LightSTATE: A Generalized Framework for Real-Time Human Activity Detection Using Edge-Based Video Processing and Vision Language Models
Author(s) -
Anik Debnath,
Yong-Woon Kim,
Yung-Cheol Byun
Publication year - 2025
Publication title -
ieee access
Language(s) - English
Resource type - Magazines
SCImago Journal Rank - 0.587
H-Index - 127
eISSN - 2169-3536
DOI - 10.1109/access.2025.3574659
Subject(s) - aerospace , bioengineering , communication, networking and broadcast technologies , components, circuits, devices and systems , computing and processing , engineered materials, dielectrics and plasmas , engineering profession , fields, waves and electromagnetics , general topics for engineers , geoscience , nuclear engineering , photonics and electrooptics , power, energy and industry applications , robotics and control systems , signal processing and analysis , transportation
Human activity detection plays a vital role in applications such as healthcare monitoring, smart environments, and security surveillance. However, traditional methods often rely on computationally intensive models, which are unsuitable for edge devices due to their limited resources and high latency. This research introduces a new approach named LightSTATE, a lightweight hybrid framework designed for real-time activity detection by integrating edge-based preprocessing with cloud-hosted Vision Language Models (VLMs). The system processes video streams through efficient frame extraction, edge detection and Root Mean Square Error (RMSE)-based frame filtering to identify significant motion events. These selected frames are transmitted to the cloud for semantic analysis and state recognition. The system utilizes GPT-4o as the vision-language model to generate rich, descriptive captions for human state understanding. LightSTATE was evaluated on a curated dataset of 9 real-world videos containing 634 frames, with 320 labeled frames used for testing. The framework demonstrated high accuracy in detecting predefined states, with an average precision of 0.98, an average recall of 0.98, and an average F1-score of 0.98. The experimental results confirm that the average frame processing time is approximately 0.8–0.9 seconds, ensuring suitability for real-time applications.
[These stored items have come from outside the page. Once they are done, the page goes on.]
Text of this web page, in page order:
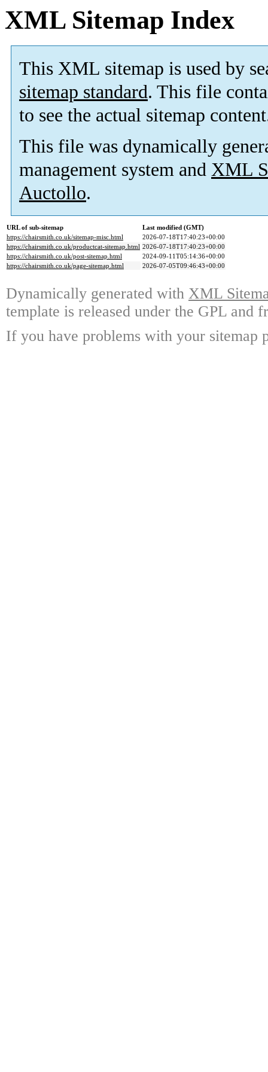
XML Sitemap Index
This XML sitemap is used by
sitemap standard. This file
to see the actual sitemap
This file was dynamically
management system and XML
Auctollo.
URL of sub-sitemap
Last modified (GMT)
https://chairsmith.co.uk/sitemap-misc.html
2026-07-18T17:40:23+00:00
https://chairsmith.co.uk/productcat-sitemap.html 2026-07-18T17:40:23+00:00
https://chairsmith.co.uk/post-sitemap.html
2024-09-11T05:14:36+00:00
https://chairsmith.co.uk/page-sitemap.html
2026-07-05T09:46:43+00:00
Dynamically generated with XML
template is released under the GPL and
If you have problems with your sitemap

Due to the scarcity of publicly accessible datasets, we compiled a custom dataset to effectively assess the performance of our proposed approach. The results validate the scalability and real-time capabilities of our proposed system, making it a promising solution for continuous monitoring applications. This study establishes LightSTATE as a scalable, efficient, and privacy-preserving framework for real-time human activity detection. Future work will focus on extending its applicability to dynamic and multi-person scenarios while enhancing system adaptability for diverse use cases.